[Exercise description]: Transcribe the entries exactly. Start at the top, stop after the line with "Give bounding boxes for bare shrub.", and omit every picture.
^^^^
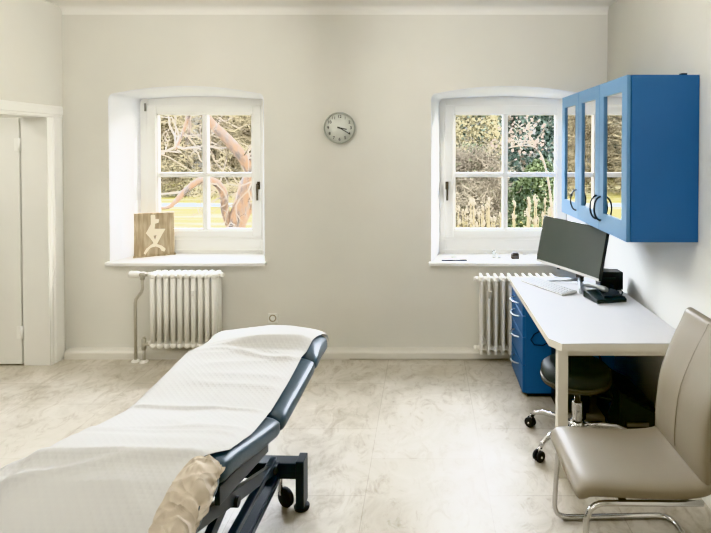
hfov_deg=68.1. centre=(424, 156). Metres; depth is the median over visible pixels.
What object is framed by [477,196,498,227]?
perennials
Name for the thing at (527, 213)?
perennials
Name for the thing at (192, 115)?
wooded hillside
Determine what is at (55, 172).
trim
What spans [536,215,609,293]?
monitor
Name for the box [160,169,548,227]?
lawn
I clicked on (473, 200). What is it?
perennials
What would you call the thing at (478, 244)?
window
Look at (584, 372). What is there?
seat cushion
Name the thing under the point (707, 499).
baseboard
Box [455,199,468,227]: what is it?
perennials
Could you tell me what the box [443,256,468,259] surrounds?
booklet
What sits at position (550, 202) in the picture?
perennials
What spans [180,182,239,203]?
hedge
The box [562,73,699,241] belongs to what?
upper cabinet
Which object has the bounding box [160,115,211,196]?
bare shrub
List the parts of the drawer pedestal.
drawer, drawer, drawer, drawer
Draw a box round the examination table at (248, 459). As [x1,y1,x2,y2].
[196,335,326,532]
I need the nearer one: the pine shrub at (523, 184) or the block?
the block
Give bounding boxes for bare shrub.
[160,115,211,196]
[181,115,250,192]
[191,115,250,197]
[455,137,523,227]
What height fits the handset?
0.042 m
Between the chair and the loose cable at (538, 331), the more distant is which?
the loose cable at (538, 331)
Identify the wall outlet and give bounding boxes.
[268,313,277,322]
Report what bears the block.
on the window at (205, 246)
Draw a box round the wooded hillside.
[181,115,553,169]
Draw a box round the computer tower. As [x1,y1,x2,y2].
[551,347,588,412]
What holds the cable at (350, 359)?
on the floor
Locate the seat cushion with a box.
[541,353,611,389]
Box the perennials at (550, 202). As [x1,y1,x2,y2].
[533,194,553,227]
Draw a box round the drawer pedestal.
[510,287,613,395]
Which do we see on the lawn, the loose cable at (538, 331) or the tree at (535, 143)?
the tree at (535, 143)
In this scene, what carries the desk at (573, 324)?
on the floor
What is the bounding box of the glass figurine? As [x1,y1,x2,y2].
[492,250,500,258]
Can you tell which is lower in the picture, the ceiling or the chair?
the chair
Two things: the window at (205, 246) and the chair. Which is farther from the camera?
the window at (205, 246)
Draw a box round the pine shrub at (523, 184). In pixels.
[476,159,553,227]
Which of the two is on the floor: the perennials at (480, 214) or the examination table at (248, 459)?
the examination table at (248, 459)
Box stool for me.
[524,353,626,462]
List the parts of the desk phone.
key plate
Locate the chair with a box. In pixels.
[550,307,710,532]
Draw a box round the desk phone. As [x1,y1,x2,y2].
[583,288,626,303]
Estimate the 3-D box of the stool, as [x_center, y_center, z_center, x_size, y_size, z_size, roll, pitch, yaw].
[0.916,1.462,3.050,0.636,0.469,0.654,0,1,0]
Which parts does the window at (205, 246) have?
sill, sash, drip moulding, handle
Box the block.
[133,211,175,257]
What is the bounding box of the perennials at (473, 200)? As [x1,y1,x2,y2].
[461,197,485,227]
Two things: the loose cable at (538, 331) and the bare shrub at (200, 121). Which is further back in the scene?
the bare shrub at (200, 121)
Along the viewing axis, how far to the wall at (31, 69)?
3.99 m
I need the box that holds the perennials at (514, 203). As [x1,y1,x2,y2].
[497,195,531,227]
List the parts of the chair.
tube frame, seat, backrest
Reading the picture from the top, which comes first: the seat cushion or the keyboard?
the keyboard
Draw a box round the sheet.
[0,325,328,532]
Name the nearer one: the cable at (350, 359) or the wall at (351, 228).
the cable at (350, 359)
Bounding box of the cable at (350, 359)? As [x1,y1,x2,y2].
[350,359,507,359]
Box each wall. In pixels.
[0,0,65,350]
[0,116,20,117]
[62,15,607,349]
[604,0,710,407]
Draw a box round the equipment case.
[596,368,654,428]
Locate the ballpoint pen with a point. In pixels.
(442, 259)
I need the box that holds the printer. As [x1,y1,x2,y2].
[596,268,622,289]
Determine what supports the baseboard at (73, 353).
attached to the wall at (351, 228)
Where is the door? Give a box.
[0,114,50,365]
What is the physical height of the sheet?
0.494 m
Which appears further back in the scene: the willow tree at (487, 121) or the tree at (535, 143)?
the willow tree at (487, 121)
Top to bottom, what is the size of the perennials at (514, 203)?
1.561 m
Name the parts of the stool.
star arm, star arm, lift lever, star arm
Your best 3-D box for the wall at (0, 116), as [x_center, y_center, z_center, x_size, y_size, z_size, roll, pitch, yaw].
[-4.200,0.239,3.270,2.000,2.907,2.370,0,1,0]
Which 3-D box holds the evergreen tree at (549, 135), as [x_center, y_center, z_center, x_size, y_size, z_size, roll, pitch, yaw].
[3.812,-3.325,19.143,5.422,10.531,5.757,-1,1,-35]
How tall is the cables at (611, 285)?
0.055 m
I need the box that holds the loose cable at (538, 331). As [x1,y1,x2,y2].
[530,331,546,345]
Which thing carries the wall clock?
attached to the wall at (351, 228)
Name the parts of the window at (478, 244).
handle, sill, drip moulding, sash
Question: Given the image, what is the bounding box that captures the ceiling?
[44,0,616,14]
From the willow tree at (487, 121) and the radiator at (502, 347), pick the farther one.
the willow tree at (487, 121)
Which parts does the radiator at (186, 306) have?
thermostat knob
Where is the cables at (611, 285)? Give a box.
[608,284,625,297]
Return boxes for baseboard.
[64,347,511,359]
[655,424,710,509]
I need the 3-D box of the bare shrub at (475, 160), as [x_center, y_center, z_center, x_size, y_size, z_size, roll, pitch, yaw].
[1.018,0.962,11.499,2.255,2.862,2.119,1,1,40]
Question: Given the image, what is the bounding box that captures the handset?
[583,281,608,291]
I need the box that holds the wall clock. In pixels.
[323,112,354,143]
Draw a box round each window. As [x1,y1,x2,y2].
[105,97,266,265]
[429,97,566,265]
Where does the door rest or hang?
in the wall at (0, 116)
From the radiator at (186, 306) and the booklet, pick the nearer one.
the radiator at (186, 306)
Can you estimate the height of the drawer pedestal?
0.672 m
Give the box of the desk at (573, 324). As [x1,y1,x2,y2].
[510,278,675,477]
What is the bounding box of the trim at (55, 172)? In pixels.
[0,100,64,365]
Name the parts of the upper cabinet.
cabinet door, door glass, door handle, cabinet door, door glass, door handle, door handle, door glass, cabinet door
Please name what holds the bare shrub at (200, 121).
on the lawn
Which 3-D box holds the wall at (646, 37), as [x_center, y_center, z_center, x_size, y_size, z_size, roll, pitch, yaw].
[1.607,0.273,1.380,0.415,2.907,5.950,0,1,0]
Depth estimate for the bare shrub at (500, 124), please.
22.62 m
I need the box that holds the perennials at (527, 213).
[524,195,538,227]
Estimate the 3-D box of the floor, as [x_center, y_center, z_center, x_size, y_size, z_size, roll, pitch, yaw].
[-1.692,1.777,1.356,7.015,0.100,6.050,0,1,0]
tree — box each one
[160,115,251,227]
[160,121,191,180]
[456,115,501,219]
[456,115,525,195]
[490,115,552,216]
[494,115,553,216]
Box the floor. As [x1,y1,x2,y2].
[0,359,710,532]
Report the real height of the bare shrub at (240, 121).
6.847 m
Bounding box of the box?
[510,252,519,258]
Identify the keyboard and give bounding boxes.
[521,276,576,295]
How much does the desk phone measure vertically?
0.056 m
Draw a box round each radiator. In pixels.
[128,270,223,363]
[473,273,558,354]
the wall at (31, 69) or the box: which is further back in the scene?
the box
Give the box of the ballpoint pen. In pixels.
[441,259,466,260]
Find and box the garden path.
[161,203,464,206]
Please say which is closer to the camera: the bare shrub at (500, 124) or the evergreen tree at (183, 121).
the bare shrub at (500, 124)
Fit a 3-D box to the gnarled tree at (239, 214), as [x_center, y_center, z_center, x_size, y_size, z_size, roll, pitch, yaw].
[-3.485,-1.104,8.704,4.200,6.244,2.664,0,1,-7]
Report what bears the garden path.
^^^^
[Result for this exercise]:
hfov_deg=68.1. centre=(424, 156). Metres; depth is the median over visible pixels.
What object is framed by [477,196,498,227]?
perennials
Name for the thing at (527, 213)?
perennials
Name for the thing at (192, 115)?
wooded hillside
Determine what is at (55, 172).
trim
What spans [536,215,609,293]?
monitor
Name for the box [160,169,548,227]?
lawn
I clicked on (473, 200). What is it?
perennials
What would you call the thing at (478, 244)?
window
Look at (584, 372). What is there?
seat cushion
Name the thing under the point (707, 499).
baseboard
Box [455,199,468,227]: what is it?
perennials
Could you tell me what the box [443,256,468,259] surrounds?
booklet
What sits at position (550, 202) in the picture?
perennials
What spans [180,182,239,203]?
hedge
The box [562,73,699,241] belongs to what?
upper cabinet
Which object has the bounding box [160,115,211,196]?
bare shrub
List the parts of the drawer pedestal.
drawer, drawer, drawer, drawer
Draw a box round the examination table at (248, 459). As [x1,y1,x2,y2].
[196,335,326,532]
I need the nearer one: the pine shrub at (523, 184) or the block?
the block
Give bounding boxes for bare shrub.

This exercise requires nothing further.